> _PROBLEM TO SOLVE_
Write out the opening lines of the data word for word, up to and including the line with "Simple REST-API that", and leave every picture and every later line out.

> _RECORDS FOR PROCESSING_

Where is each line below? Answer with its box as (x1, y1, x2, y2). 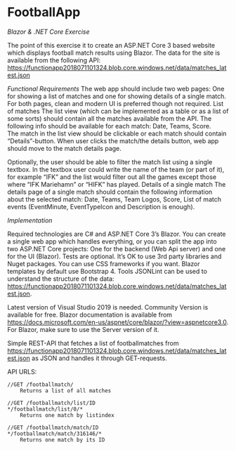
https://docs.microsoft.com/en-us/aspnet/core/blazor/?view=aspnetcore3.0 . (7, 317, 229, 326)
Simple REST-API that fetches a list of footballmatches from (7, 338, 179, 348)
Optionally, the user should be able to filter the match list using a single (7, 157, 213, 166)
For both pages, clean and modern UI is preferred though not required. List (7, 99, 223, 107)
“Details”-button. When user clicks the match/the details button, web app (7, 136, 219, 145)
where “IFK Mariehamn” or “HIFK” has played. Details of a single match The (7, 180, 226, 188)
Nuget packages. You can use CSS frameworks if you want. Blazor (7, 259, 200, 267)
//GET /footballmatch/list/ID (7, 399, 96, 406)

> _SOLUTION FOR THIS TASK_
Where is each line below? Answer with its box as (x1, y1, x2, y2). 
https://docs.microsoft.com/en-us/aspnet/core/blazor/?view=aspnetcore3.0 . (7, 317, 229, 326)
Simple REST-API that fetches a list of footballmatches from (7, 338, 179, 348)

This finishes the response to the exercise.